Impact of traumatic experiences on a person's identity

When a person suffers a trauma, this usually has major consequences on the identity or identity development. Decisive for this is the point in time of the traumatic experience. Is this at an early stage in life, for example prenatal, then it has an effect on the neuronal circuits in the brain. This means that the genetic coding of each individual cell is altered. Early trauma thus changing the cell internal chemistry and is stored in the memory cell. From these structures, the human being develops identity and his "I". So it is possible that a traumatized person can perceive only trauma feelings and personify themselves as trauma, in terms of: "I am Trauma". Or affected persons are entangled by a trauma with people and their emotions to the degree that they cannot distinguish what belongs to them and to those of other persons. They feel, at the same time their own feelings and the feelings of others within themselves, i.e. the mother, the father, the perpetrator ... There is no longer a border between them and other people. "Who am I?" ...must be discovered and developed in the literal sense.
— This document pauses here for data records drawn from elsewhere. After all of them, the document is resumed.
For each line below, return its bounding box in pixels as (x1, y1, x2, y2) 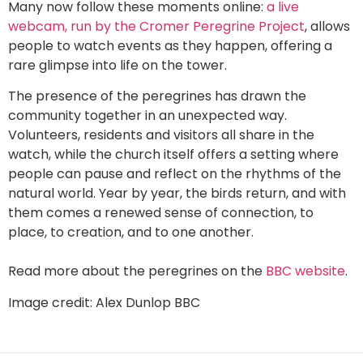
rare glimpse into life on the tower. (8, 55, 227, 75)
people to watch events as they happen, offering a (8, 36, 332, 55)
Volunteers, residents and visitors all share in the (8, 126, 314, 145)
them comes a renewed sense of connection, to (8, 203, 314, 223)
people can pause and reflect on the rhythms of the (8, 164, 341, 184)
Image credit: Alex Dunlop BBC (8, 293, 200, 312)
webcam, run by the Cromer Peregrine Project (8, 16, 305, 36)
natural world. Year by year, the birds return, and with (8, 184, 346, 203)

The human brain remains malleable throughout life. We have no fixed length in primary biological-genetic determination, as was formerly believed. Learning and change is a lifetime possibility.

Martina Wittmann, born in 1960, a nurse, a teacher of nursing professions, foreign assignment on "Care Germany" in the refugee camps of the Republic of the Congo during the genocide in Rwanda. 1998 training for supervisor. 2002 training by Prof. Franz Ruppert, since 2004 seminars and individual work in private practice.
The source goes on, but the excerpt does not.